BP's 'Top Kill' Procedure Poses Technical Challenges

Top kill process is to put heavy kill mud into the well so that it reduces the pressure and then the flow from the well
Top kill process is to put heavy kill mud into the well so that it reduces the pressure and then the flow from the well

BP oil company is making final preparations to try to seal off an undersea oil leak in the Gulf of Mexico, by filling it up with heavy mud.  The company is relying on a method that has proven successful mostly on land.

BP officials say the best hope for stopping the oil leak this week rests on a procedure that has been used to stop countless oil leaks before, but never in deep water.  For weeks, BP experts have been studying conditions, especially the intense pressure that exists at the well head 1.5 kilometers under water.

During a trip to the Louisiana coastline this week, BP chief Tony Hayward said there is still doubt about the procedure, in spite of the exhaustive preparations. "It has never been done in 5,000 feet of water.  If it was on land, we have a high confidence of success," he said.


One of the initial hurdles posed by the broken well is how to connect tubes that will carry the mud from surface vessels into the well on the sea floor.  BP has connected the tubes to a 450-ton piece of equipment called the blow-out preventer at the well head.  The device was supposed to seal the well when it blew out, but failed to do so.

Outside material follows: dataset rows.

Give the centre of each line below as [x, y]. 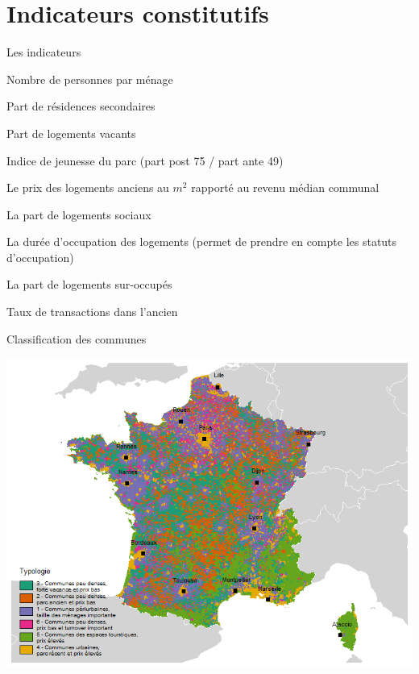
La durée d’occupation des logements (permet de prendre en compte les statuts [202, 241]
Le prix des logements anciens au [88, 187]
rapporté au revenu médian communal [285, 187]
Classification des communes [77, 338]
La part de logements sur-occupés [89, 284]
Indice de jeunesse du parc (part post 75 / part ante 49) [145, 160]
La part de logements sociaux [79, 214]
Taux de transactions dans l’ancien [92, 312]
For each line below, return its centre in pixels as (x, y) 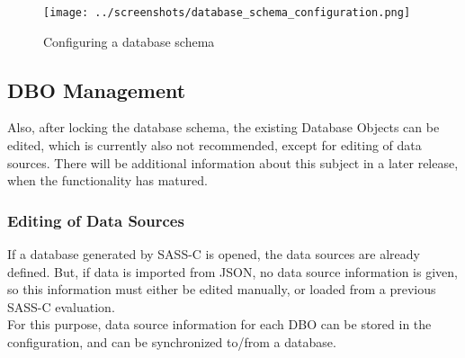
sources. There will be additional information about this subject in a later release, (233, 162)
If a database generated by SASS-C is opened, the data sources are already (214, 254)
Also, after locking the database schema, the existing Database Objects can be (224, 127)
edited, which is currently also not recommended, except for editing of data (215, 145)
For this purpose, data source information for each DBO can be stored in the (219, 324)
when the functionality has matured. (107, 180)
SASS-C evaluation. (61, 306)
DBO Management (97, 89)
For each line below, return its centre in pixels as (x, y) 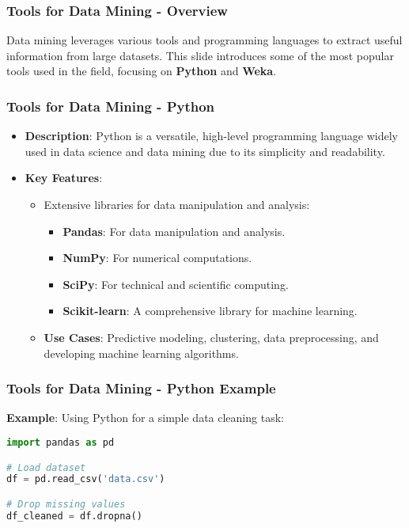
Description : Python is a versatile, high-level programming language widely (211, 136)
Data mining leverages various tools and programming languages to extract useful (204, 40)
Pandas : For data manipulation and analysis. (174, 231)
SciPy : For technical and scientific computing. (176, 284)
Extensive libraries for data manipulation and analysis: (177, 204)
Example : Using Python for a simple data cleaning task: (145, 418)
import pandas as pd (61, 442)
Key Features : (64, 178)

In a video posted on BP's web site this week, senior Vice President Kent Wells said teams have already repaired part of the blow-out preventer, or BOP. "We have successfully been able to activate two isolation valves so we believe we have put the functionality of that pod back to work," he said.

Another challenge the BP team faces is delivering the mud to the well head.  On land, oil crews often have direct access to the well, but in this case, they must use a deepwater drill rig and remote-controlled submarines on the sea floor.

Kent Wells described how the mud will travel a long route, from a surface vessel into a drill rig called Q400, and then down towards the well. "From the pumping vessel [the HOS] the mud comes into the Q4000, goes down through the drill pipe, into the equipment we have put on the sea floor.  It ultimately goes into the control valves of the BOP and starts fighting against the flow of the well," he said.

BP has deployed four pumping vessels to the area, which are capable of delivering up to 50 barrels of mud a minute.  Still it is unclear whether it will be enough to stop the flow of oil, which is spewing from a well at least 5.5 kilometers below.

In case the top kill fails, BP says it is working on other methods to stop oil from leaking into the Gulf of Mexico.  Wells says the firm has designed a valve system that can be used to cap the blow-out preventer and siphon oil to a surface vessel. "We believe by doing this we will create an option that will capture more of the flow that we have been able to capture so far," he said.

The ultimate solution for the oil leak is to drill a relief well that will intersect the existing well and choke the flow of oil.  Two separate rigs are drilling relief wells now, but the work may not be finished until August.  BP officials say they hope for success with at least one method of capping the well before then.